Hypothesis Testing: Exercises
In these exercises we are going to look at conducting some statistical hypothesis tests in R, using a new dataset. We have looked enough at the BeanSurvey
data for now!
You can review the first tutorial at any time
For these set of exercises you will also need to utilise skills from our data manipulation and visualisation courses
We have explored a number of questions graphically, and with summary statistics, and now we can conduct hypothesis tests to tell us if we are able to conclude that there are statistically significant differences.
Once done here you can move onto the next module!
Data
This data is from a much larger survey of Kenyan farmers looking at whether they kept their fields fallow in any of the three previous years in a dataset called 'fallowsurvey'. The variables included are:
Column | Description |
---|---|
ID | An ID for the farmer |
Fallow_yr1 | Whether the farmer left their plot fallow in the the past season |
Fallow_yr2 | Whether the farmer left their plot fallow two seasons previously |
Fallow_yr3 | Whether the farmer left their plot fallow three seasons previously |
wealth | An index of wealth based on what assets the farmer owns - larger scores equal more wealth |
hheducation | Education level of the head of household |
adults | Number of adults in the household |
ethnicity | Ethnicity of the head of household |
hhgender | Gender of the head of household |
Feel free to use the table below to explore the data
Exercise 1
Question 1.1
Firstly we are going to consider whether there is a relationship between the farmer's wealth status and the ethnicity of the head of household.

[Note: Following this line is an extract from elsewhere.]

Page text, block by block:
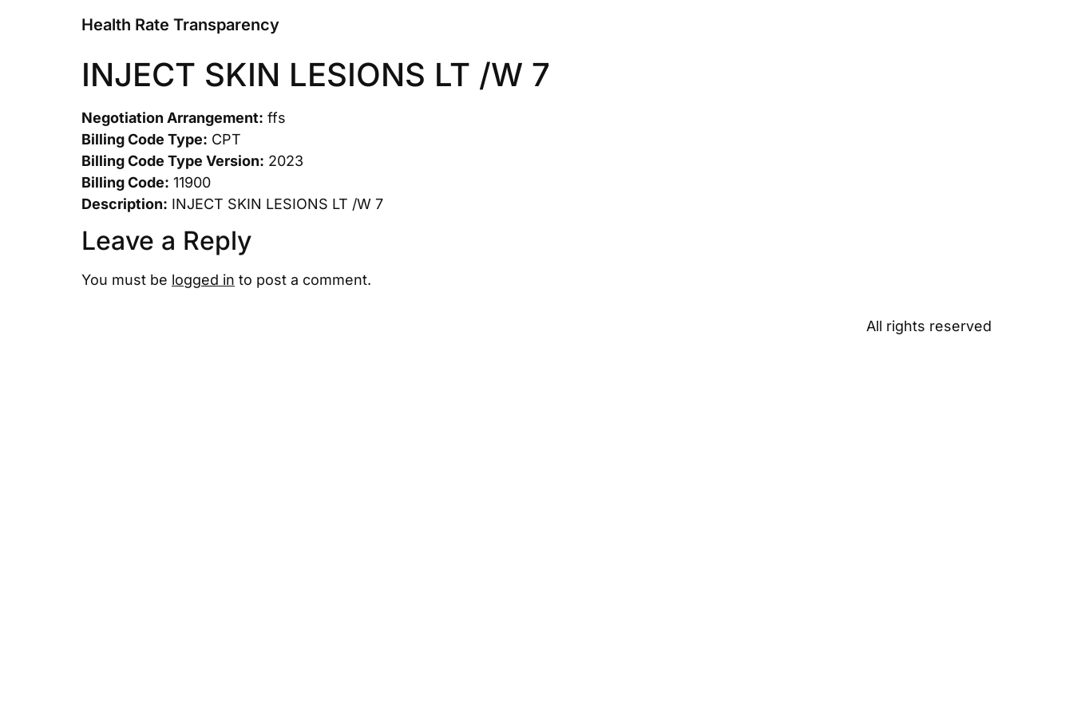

Question 1.1: Produce summary statistics showing the mean and standard deviation of wealth for each of the two ethnicities, using group_by
and summarise
Please press "Continue" to reveal the solution
Solution
Question 1.1: Produce summary statistics showing the mean and standard deviation of wealth for each of the two ethnicities, using group_by
and summarise
If you have gone through our modules on data manipulation, you should be able to use the skills you developed.
First group_by
ethnicity of the household head (ethnicity) before using summarise
to get the mean and the standard deviation.
fallowsurvey %>%
group_by(ethnicity) %>%
summarise(mean = mean(wealth),
standard_deviation = sd(wealth))
Appears households in which the head is of the Luo ethnicity have a lower mean than other ethnic groups. The standard deviations are fairly similar but slightly lower for Luo people.
Please press "Continue" to move to the next question
Question 1.2
Question 1.2: Produce boxplots showing the distribution of wealth by ethnicity
Please press "Continue" to reveal the solution
Solution
Question 1.2: Produce boxplots showing the distribution of wealth by ethnicity
If you have followed our data visualisation tutorials you should be familiar with this code structure.
First supply ggplot
with our data (fallow survey). As we are making a box plot we should probably set our X axis to our categorical variable (ethnicity) and our continuous (wealth) along the Y. We use the geom_boxplot
function to create this plot.
ggplot(fallowsurvey,aes(y=wealth,x=ethnicity))+
geom_boxplot()
Here we can see that gap between our means a little more clearly.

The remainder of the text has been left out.